Come andava agli allenamenti?

«Frequentavo una scuola a Melzo, quello sì un feudo interista, poi prendevo il tram numero 93 e mi facevo l’ultimo pezzo a piedi. Al ritorno a volte passavano mio padre o mio zio. Altrimenti con i mezzi arrivavo a casa all’ora di cena...».

I parenti l’hanno perdonata?

«Certo! Mio padre purtroppo è mancato poco dopo, mentre zio e fratello erano in tribuna il giorno che segnai il mio primo gol con l’Inter, quello del 2-2 in un derby di Coppa Italia. Mio zio esultò come un matto, mio fratello invece si arrabbiò. Ma da quel giorno è diventato un interista sfegatato!».

Il primo ricordo della Pinetina, l’avvicinamento alla prima squadra.
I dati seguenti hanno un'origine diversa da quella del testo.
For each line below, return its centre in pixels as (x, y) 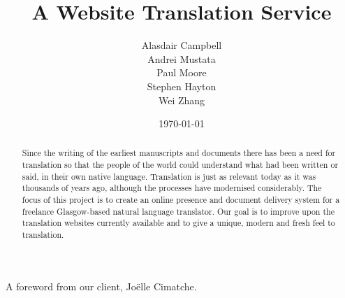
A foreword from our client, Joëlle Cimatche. (101, 286)
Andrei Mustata (182, 58)
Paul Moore (182, 72)
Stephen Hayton (182, 86)
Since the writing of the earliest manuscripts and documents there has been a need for (179, 153)
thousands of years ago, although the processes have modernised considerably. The (172, 188)
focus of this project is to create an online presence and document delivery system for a (181, 200)
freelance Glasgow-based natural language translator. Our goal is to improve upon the (178, 211)
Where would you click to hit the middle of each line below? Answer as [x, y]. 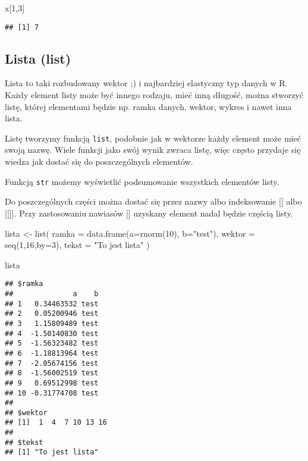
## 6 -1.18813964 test [52, 353]
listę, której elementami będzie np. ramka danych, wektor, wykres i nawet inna [148, 106]
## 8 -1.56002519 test [52, 373]
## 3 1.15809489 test [52, 323]
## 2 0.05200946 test [52, 314]
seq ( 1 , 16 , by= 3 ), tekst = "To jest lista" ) [77, 245]
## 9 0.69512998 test [52, 383]
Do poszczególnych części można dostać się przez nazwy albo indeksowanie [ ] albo [153, 201]
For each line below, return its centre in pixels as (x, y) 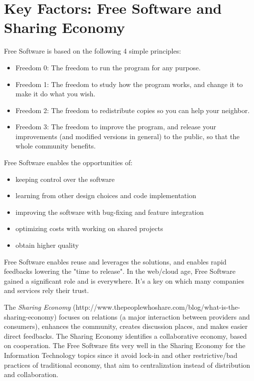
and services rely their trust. (47, 290)
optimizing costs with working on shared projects (89, 228)
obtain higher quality (47, 245)
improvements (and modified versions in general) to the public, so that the (127, 136)
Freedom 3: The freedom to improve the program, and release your (116, 127)
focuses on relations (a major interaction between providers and (154, 316)
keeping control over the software (65, 179)
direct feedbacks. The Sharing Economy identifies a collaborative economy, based (126, 336)
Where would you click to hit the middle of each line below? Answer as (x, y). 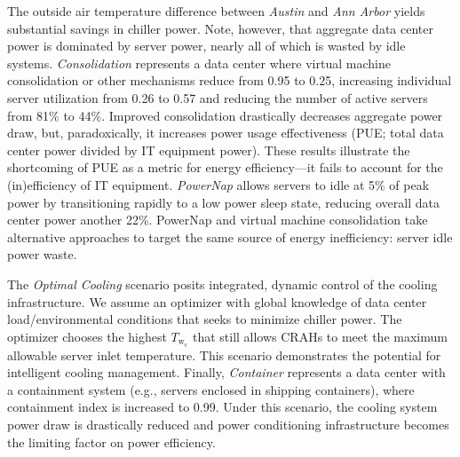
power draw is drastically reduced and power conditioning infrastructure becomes (228, 424)
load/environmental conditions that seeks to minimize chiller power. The (205, 319)
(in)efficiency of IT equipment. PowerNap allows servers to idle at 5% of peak (218, 184)
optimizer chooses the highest (87, 336)
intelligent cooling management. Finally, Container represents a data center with (226, 372)
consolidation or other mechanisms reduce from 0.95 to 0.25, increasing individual (230, 80)
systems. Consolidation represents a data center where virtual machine (199, 63)
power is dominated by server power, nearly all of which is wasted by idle (206, 46)
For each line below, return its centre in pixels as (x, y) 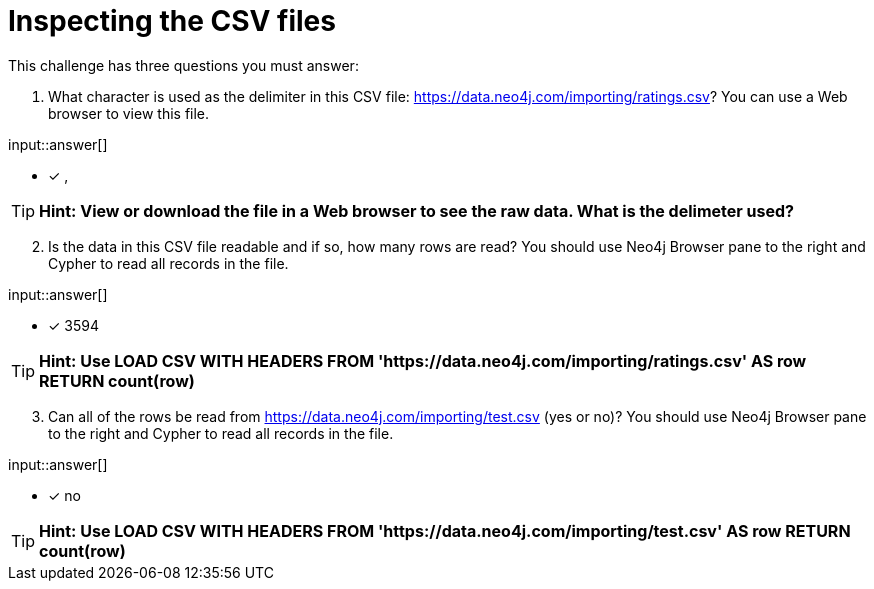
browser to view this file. (129, 113)
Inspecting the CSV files (172, 21)
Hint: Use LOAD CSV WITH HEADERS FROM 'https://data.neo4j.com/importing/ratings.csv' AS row (423, 360)
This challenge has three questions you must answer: (183, 65)
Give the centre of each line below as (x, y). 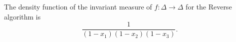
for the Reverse (209, 6)
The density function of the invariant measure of (78, 6)
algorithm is (22, 16)
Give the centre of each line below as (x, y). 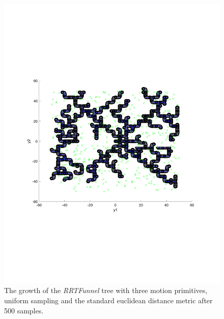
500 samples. (24, 310)
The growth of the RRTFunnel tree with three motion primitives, (106, 290)
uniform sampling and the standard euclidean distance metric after (108, 300)
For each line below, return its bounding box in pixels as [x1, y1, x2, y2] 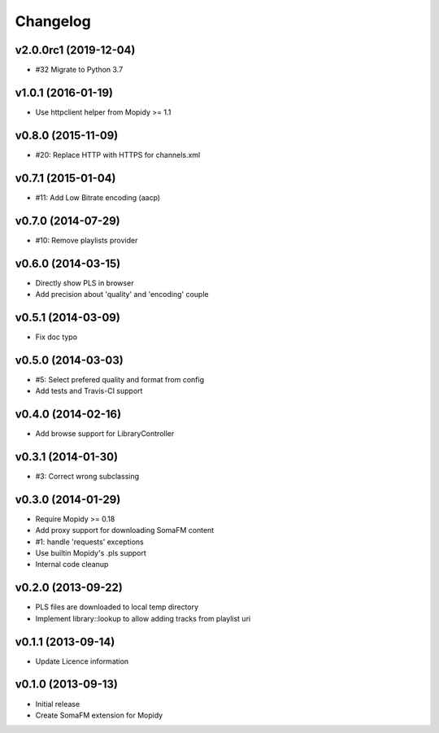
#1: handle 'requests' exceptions [35, 537, 144, 547]
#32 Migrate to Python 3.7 [35, 65, 124, 75]
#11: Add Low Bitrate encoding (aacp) [35, 192, 161, 203]
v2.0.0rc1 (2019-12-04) [15, 43, 136, 57]
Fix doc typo [35, 332, 77, 342]
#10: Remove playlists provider [35, 235, 138, 245]
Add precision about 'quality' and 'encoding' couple [35, 289, 209, 299]
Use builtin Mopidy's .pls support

«Al tempo il giovedì si faceva la partitella e chiamavano alcuni giovani. Ci allenavamo sui campi secondari e a volte Bersellini diceva che gli serviva qualcuno. Un giorno tocca a me, mi mettono a marcare Aldo Serena che sulla prima palla in profondità mi tira una gomitata tremenda. La gavetta... Noi poi giocavamo le partite del campionato Primavera al sabato pomeriggio, in Pinetina. La prima squadra era lì in ritiro, quindi buttavano l’occhio. Alla fine della stagione ‘79-80 arriva la prima convocazione, l’estate successiva il primo ritiro con i grandi».

Di mezzo c’è stato il dodicesimo scudetto.

«Il giorno di Inter-Roma, la partita che ci diede il titolo, ero in Curva con amici. Al tempo la società dava a tutti i giovani una tessera per vedere le partite a San Siro. Dai 13-14 anni, non ne ho persa una, compatibilmente con il nostro calendario».